Pouco mais de uma semana depois da publicação desse texto, o historiador Adam Tooze escreveu um artigo em que aponta um aliado inesperado na intenção de convocar um novo Bretton Woods. Tratava-se do fundador do Fórum Econômico Mundial, Klaus Schwab. “Depois da Segunda Guerra”, disse Schwab no encontro desse ano em Davos, “líderes de todo o globo se reuniram para projetar um novo conjunto de estruturas institucionais que permitissem que o mundo do pós-guerra colaborasse para a construção de um futuro comum… O mundo mudou e, por uma questão de urgência, precisamos nos ocupar desse processo novamente”. Tooze corrigiu o empresário e lembrou que as conferências de Bretton Woods ocorreram ainda em 1944, embora algumas instituições ali arquitetadas só tenham sido implementadas, de fato, no pós-guerra.
Mas mais do que uma lembrança sobre o verdadeiro significado daquilo que teria sido uma “reunião de guerra dos Aliados”, o texto de Tooze nos mostra que a resposta à crise de 2008 é a nostalgia de um esforço de reestruturação do sistema financeiro internacional.

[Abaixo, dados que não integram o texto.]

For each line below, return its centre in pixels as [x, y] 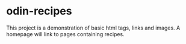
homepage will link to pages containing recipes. [65, 34]
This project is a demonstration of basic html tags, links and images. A [93, 28]
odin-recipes [39, 11]
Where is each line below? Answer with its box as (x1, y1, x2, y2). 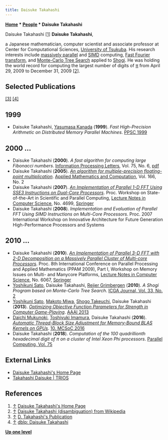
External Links (5, 356, 51, 365)
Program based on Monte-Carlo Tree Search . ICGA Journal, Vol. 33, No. (12, 287, 163, 293)
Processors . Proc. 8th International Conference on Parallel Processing (12, 260, 158, 267)
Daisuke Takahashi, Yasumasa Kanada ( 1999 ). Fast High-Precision (12, 124, 151, 130)
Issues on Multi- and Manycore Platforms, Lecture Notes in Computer (12, 271, 157, 277)
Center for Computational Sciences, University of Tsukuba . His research (5, 46, 155, 52)
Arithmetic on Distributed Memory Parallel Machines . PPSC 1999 (12, 129, 147, 136)
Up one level (5, 428, 32, 435)
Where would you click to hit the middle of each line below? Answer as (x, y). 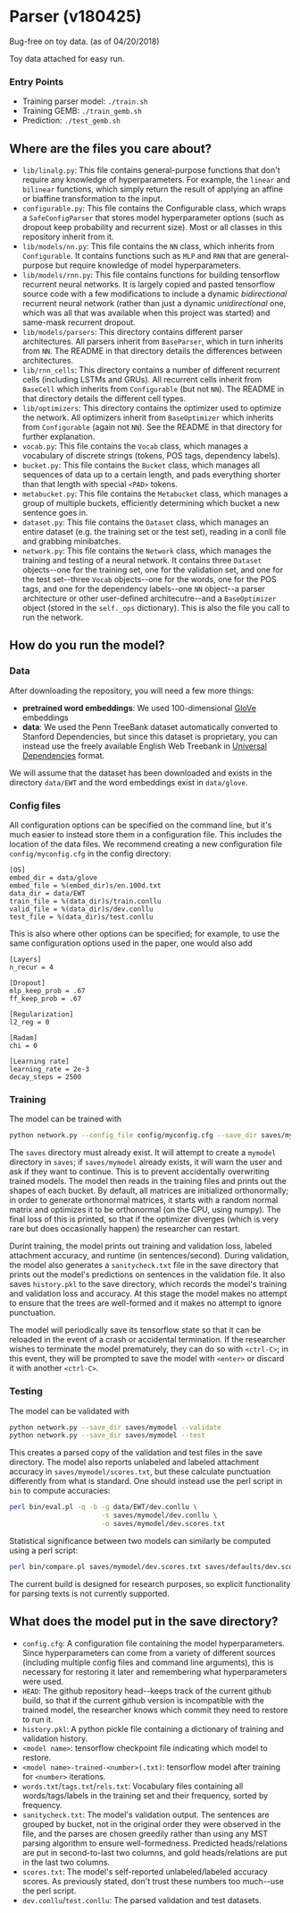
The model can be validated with (69, 1411)
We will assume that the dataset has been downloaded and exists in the (141, 773)
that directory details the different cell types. (104, 399)
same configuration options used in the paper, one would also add (131, 943)
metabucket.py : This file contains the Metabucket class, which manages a (155, 493)
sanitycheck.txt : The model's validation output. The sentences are (146, 1814)
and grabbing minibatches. (71, 541)
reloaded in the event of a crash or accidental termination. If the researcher (147, 1340)
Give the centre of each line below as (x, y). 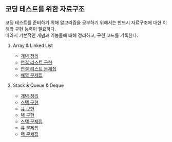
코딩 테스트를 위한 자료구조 (45, 9)
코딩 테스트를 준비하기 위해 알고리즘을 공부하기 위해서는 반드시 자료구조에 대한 (83, 22)
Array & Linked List (33, 45)
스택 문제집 (31, 121)
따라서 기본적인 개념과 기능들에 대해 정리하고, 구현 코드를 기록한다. (72, 35)
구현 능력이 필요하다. (35, 29)
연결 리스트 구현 (36, 62)
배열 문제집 (31, 75)
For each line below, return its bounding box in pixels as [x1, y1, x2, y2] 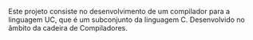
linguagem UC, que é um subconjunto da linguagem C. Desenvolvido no [8, 15, 245, 24]
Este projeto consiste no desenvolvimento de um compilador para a [8, 7, 230, 16]
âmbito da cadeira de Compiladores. [8, 24, 128, 32]
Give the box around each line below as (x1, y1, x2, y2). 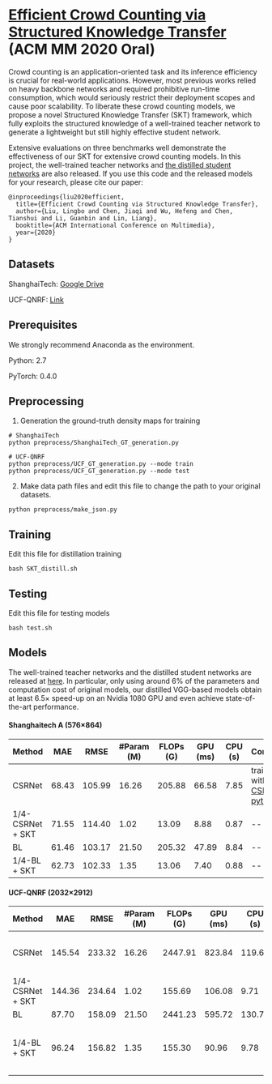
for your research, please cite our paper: (8, 177, 143, 187)
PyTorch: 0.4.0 (8, 371, 57, 381)
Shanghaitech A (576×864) (8, 720, 103, 730)
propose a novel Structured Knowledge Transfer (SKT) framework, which (8, 109, 253, 119)
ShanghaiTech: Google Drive (8, 279, 104, 288)
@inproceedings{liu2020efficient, (8, 193, 125, 201)
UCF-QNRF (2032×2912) (8, 887, 93, 897)
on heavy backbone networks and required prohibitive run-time (8, 83, 220, 94)

Mais do que isso, trata-se de uma nostalgia das duas décadas de crescimento e fortalecimento da seguridade social que corresponderam ao período em que esse complexo equilíbrio se manteve. Keynes continuaria sendo a crítica que se segue à crise. O anacronismo só fica nítido quando se leva em conta que o keynesianismo do presente não consegue prometer o mesmo futuro que prometeu outrora — especialmente porque não há período de maior redução de desigualdade no funcionamento das economias capitalistas do que aquele que se sucede à guerra.
O solo da década de 2010 é outro. No Brasil, um dos efeitos de quase meia década de baixo crescimento e índices elevados de desemprego é ter se tornado a unidade familiar uma espécie de seguridade social improvisada. Talvez a força que adquire o conceito de família entre políticos autoritários alçados a governar em tempos de expectativas decrescentes possa ser parcialmente explicada pela degradação das condições de trabalho. Segundo dados de 2018, em vários países que compõem a Organização para a Cooperação e Desenvolvimento Econômico (OCDE), apenas uma em cada quatro pessoas que procuram emprego recebe algum subsídio. A demanda por mecanismos de proteção social que não apenas reduzam os impactos das flutuações econômicas, mas que respondam às transformações no mercado de trabalho pode parecer, à primeira vista, ainda menos auspiciosa que a nostalgia dos anos dourados como resposta à crise, mas há aí uma estratégia para diminuir a mediação de instituições como a família e a igreja em momentos de maior vulnerabilidade do trabalhador, embora apenas transfira essa responsabilidade para o Estado. Aqui estamos apenas na sala de emergência do hospital, para me valer da metáfora usada pelo filósofo Paulo Arantes.
O descolamento entre crise e crítica é o sintoma de que a única imagem possível do futuro no interior da teoria econômica parece ser a promessa de uma nova crise.